I want prove that, $\lambda$ is an eigenvalue of a unitary operator $U: H \longrightarrow H$ if and only if $\overline{U_{\lambda}(H)} \neq H.$
For direct implication, since $\lambda$ is eigenvalue $U_{\lambda}(H)^{\perp}\neq 0$ and so $\overline{U_{\lambda}(H)}\neq H.$ But for the other implication i don't know how to conclude. could you give me a help please?
Write $\sigma_p(T)$ for the set of eigenvalues of $T$. Since $U$ is a unitary, $$\tag1 \lambda\in\sigma_p(U)\iff\overline\lambda\in\sigma_p(U^*). $$ This is easy: if $Ux=\lambda x$, then $x=U^*Ux=\lambda U^*x$. As $|\lambda|=1$, $U^*x=\overline\lambda x$.

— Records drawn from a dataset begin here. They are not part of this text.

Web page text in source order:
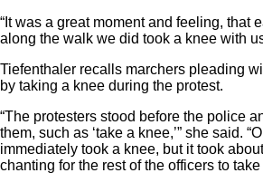
“It was a great moment and feeling, that
along the walk we did took a knee with
Tiefenthaler recalls marchers pleading
by taking a knee during the protest.
“The protesters stood before the police
them, such as ‘take a knee,’” she said.
immediately took a knee, but it took
chanting for the rest of the officers to
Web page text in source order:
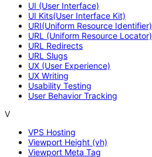
UI (User Interface)
UI Kits(User Interface Kit)
URI(Uniform Resource Identifier)
URL (Uniform Resource Locator)
URL Redirects
URL Slugs
UX (User Experience)
UX Writing
Usability Testing
User Behavior Tracking
V
VPS Hosting
Viewport Height (vh)
Viewport Meta Tag
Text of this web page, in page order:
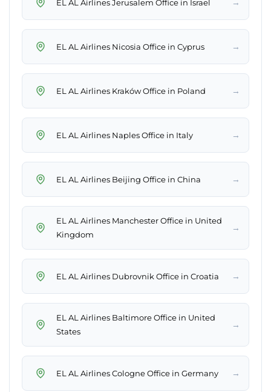
EL AL Airlines Jerusalem Office in Israel →
EL AL Airlines Nicosia Office in Cyprus →
EL AL Airlines Kraków Office in Poland →
EL AL Airlines Naples Office in Italy →
EL AL Airlines Beijing Office in China →
EL AL Airlines Manchester Office in United
Kingdom
→
EL AL Airlines Dubrovnik Office in Croatia →
EL AL Airlines Baltimore Office in United
States
→
EL AL Airlines Cologne Office in Germany →
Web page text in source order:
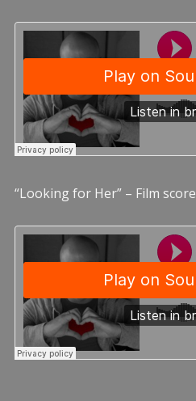
“Looking for Her” – Film score
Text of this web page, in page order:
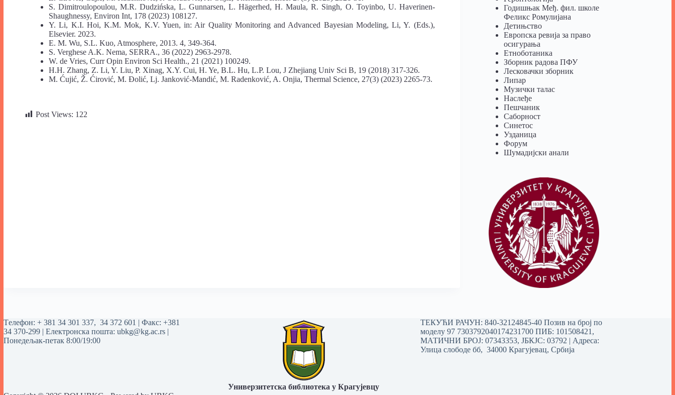
S. Dimitroulopoulou, M.R. Dudzińska, L. Gunnarsen, L. Hägerhed, H. Maula, R. Singh, O. Toyinbo, U. Haverinen-
Shaughnessy, Environ Int, 178 (2023) 108127.
Y. Li, K.I. Hoi, K.M. Mok, K.V. Yuen, in: Air Quality Monitoring and Advanced Bayesian Modeling, Li, Y. (Eds.),
Elsevier. 2023.
E. M. Wu, S.L. Kuo, Atmosphere, 2013. 4, 349-364.
S. Verghese A.K. Nema, SERRA., 36 (2022) 2963-2978.
W. de Vries, Curr Opin Environ Sci Health., 21 (2021) 100249.
H.H. Zhang, Z. Li, Y. Liu, P. Xinag, X.Y. Cui, H. Ye, B.L. Hu, L.P. Lou, J Zhejiang Univ Sci B, 19 (2018) 317-326.
M. Ćujić, Ž. Ćirović, M. Đolić, Lj. Janković-Mandić, M. Radenković, A. Onjia, Thermal Science, 27(3) (2023) 2265-73.
Post Views: 122
Годишњак Међ. фил. школе
Феликс Ромулијана
Детињство
Европска ревија за право
осигурања
Eтноботаника
Зборник радова ПФУ
Лесковачки зборник
Липар
Музички талас
Наслеђе
Пешчаник
Саборност
Синетос
Узданица
Форум
Шумадијски анали
Tелефон: + 381 34 301 337, 34 372 601 | Факс: +381
34 370-299 | Електронска пошта: ubkg@kg.ac.rs |
Понедељак-петак 8:00/19:00
Универзитетска библиотека у Крагујевцу
ТЕКУЋИ РАЧУН: 840-32124845-40 Позив на број по
моделу 97 7303792040174231700ПИБ: 101508421,
МАТИЧНИ БРОЈ: 07343353, ЈБКЈС: 03792 | Aдреса:
Улица слободе бб, 34000 Крагујевац, Србија
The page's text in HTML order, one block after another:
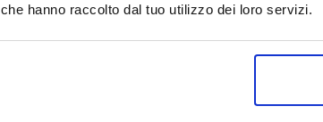
che hanno raccolto dal tuo utilizzo dei loro servizi.
beech
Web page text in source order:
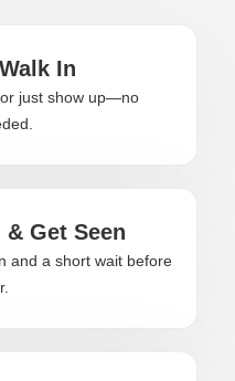
In
just show up—no
Get Seen
and a short wait before
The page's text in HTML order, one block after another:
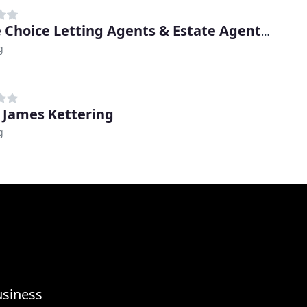
Prime Choice Letting Agents & Estate Agents In Kettering
James Kettering
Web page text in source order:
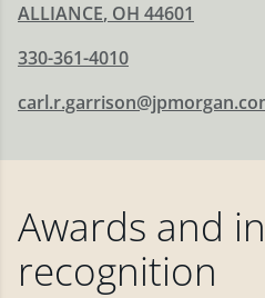
ALLIANCE, OH 44601
330-361-4010
Awards and
recognition
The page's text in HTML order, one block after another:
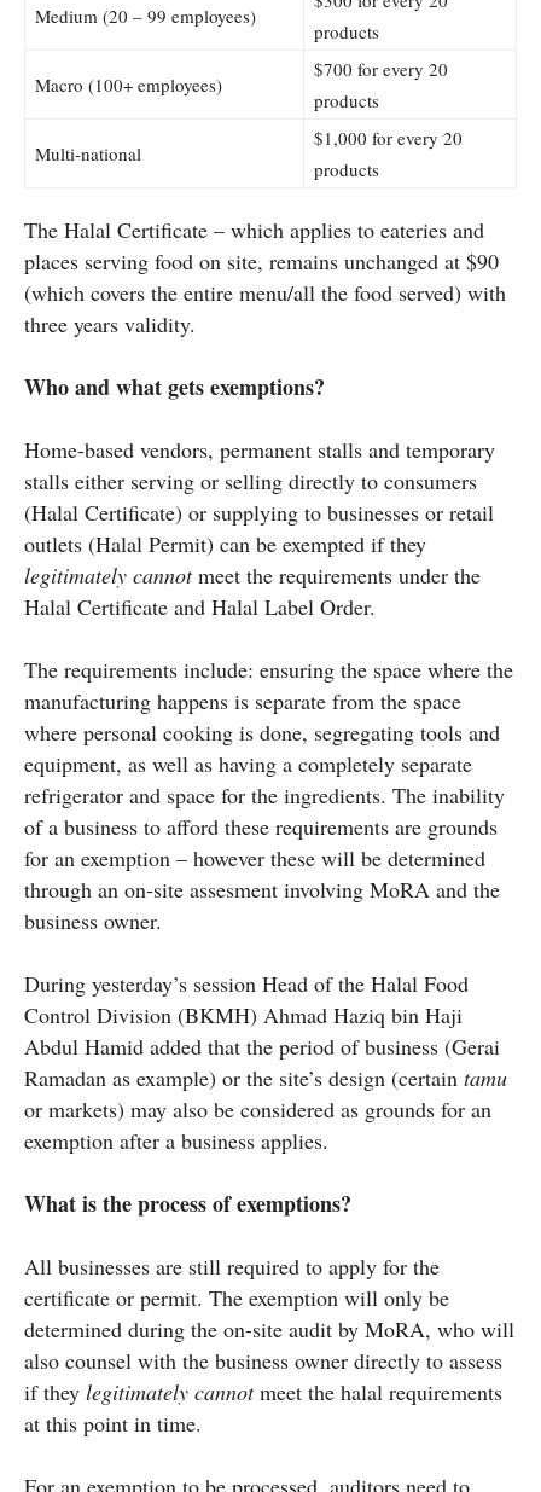
Medium (20 – 99 employees)
products
Macro (100+ employees)
$700 for every 20
products
Multi-national
$1,000 for every 20
products
The Halal Certificate – which applies to eateries and
places serving food on site, remains unchanged at $90
(which covers the entire menu/all the food served) with
three years validity.
Who and what gets exemptions?
Home-based vendors, permanent stalls and temporary
stalls either serving or selling directly to consumers
(Halal Certificate) or supplying to businesses or retail
outlets (Halal Permit) can be exempted if they
legitimately cannotmeet the requirements under the
Halal Certificate and Halal Label Order.
The requirements include: ensuring the space where the
manufacturing happens is separate from the space
where personal cooking is done, segregating tools and
equipment, as well as having a completely separate
refrigerator and space for the ingredients. The inability
of a business to afford these requirements are grounds
for an exemption – however these will be determined
through an on-site assesment involving MoRA and the
business owner.
During yesterday’s session Head of the Halal Food
Control Division (BKMH) Ahmad Haziq bin Haji
Abdul Hamid added that the period of business (Gerai
Ramadan as example) or the site’s design (certain tamu
or markets) may also be considered as grounds for an
exemption after a business applies.
What is the process of exemptions?
All businesses are still required to apply for the
certificate or permit. The exemption will only be
determined during the on-site audit by MoRA, who will
also counsel with the business owner directly to assess
if they legitimately cannotmeet the halal requirements
at this point in time.
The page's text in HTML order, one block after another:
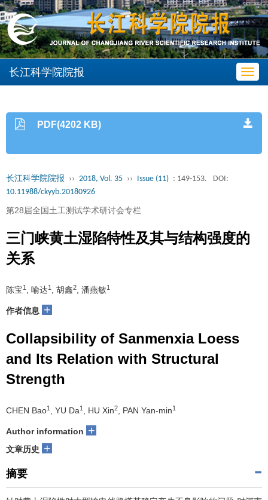
长江科学院院报
PDF(4202 KB)
长江科学院院报 ›› 2018, Vol. 35 ›› Issue (11) : 149-153.
DOI:
10.11988/ckyyb.20180926
第28届全国土工测试学术研讨会专栏
三门峡黄土湿陷特性及其与结构强度的
关系
陈宝1 , 喻达1 , 胡鑫2 , 潘燕敏1
作者信息 +
Collapsibility of Sanmenxia Loess
and Its Relation with Structural
Strength
CHEN Bao1 , YU Da1 , HU Xin2 , PAN Yan-min1
Author information +
文章历史 +
摘要
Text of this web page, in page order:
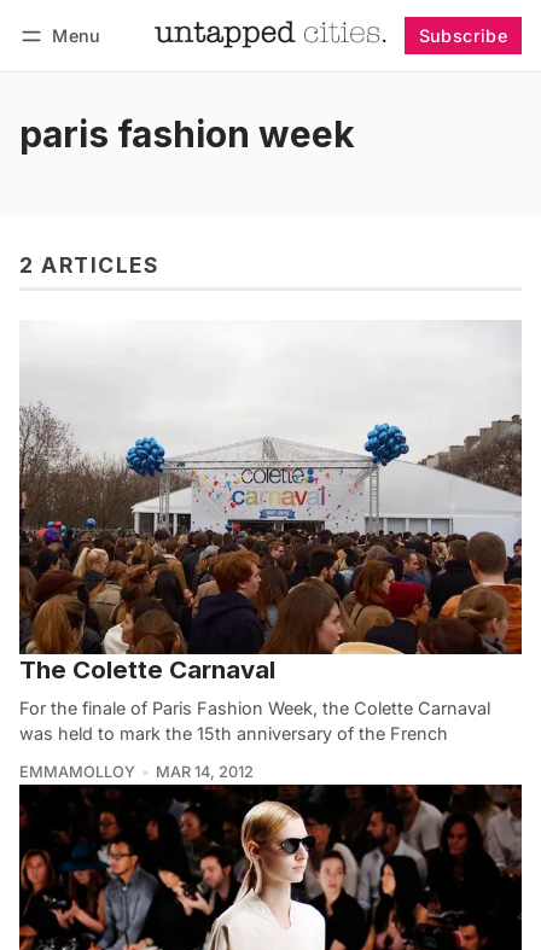
Menu Subscribe
paris fashion week
2 ARTICLES
The Colette Carnaval
For the finale of Paris Fashion Week, the Colette Carnaval
was held to mark the 15th anniversary of the French
EMMAMOLLOY MAR 14, 2012
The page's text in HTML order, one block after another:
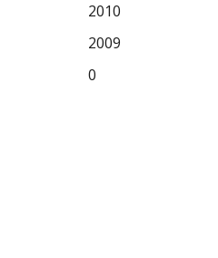
2010
2009
0
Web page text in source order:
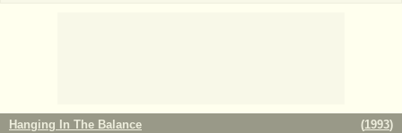
Hanging In The Balance (1993)
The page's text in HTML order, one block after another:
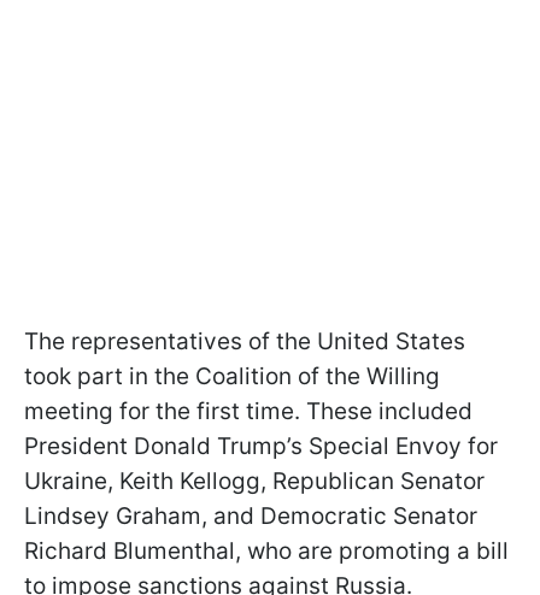
The representatives of the United States
took part in the Coalition of the Willing
meeting for the first time. These included
President Donald Trump’s Special Envoy for
Ukraine, Keith Kellogg, Republican Senator
Lindsey Graham, and Democratic Senator
Richard Blumenthal, who are promoting a bill
to impose sanctions against Russia.
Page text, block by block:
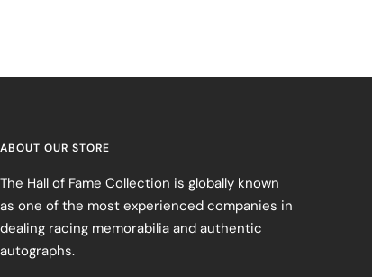
ABOUT OUR STORE
The Hall of Fame Collection is globally known
as one of the most experienced companies in
dealing racing memorabilia and authentic
autographs.
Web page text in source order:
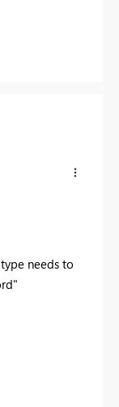
needs to
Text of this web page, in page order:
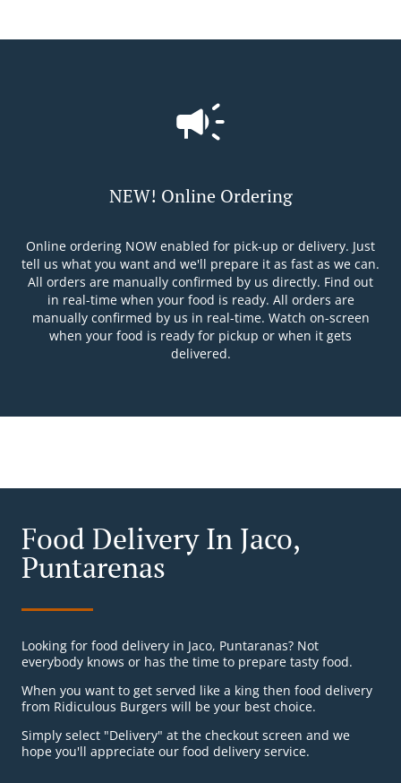
NEW! Online Ordering
Online ordering NOW enabled for pick-up or delivery. Just
tell us what you want and we'll prepare it as fast as we can.
All orders are manually confirmed by us directly. Find out
in real-time when your food is ready. All orders are
manually confirmed by us in real-time. Watch on-screen
when your food is ready for pickup or when it gets
delivered.
Food Delivery In Jaco,
Puntarenas
Looking for food delivery in Jaco, Puntaranas? Not
everybody knows or has the time to prepare tasty food.
When you want to get served like a king then food delivery
from Ridiculous Burgers will be your best choice.
Simply select "Delivery" at the checkout screen and we
hope you'll appreciate our food delivery service.

You also need $(1)$ for the first implication (you don't explain how you did it).
If $\lambda\in\sigma_p(U)$, then $\overline\lambda\in\sigma_p(U^*)$. So $\ker U_\lambda^*\ne\{0\}$. Then $\overline{U_\lambda H}=(\ker U^*)^\perp\ne H$.
Conversely, if $\overline{U_\lambda H}\ne H$, then $\ker U_\lambda^*=(U_\lambda H)^\perp\ne\{0\}$. So $\overline\lambda\in\sigma_p(U^*)$, and then by $(1)$ we have $\lambda\in\sigma_p(U)$.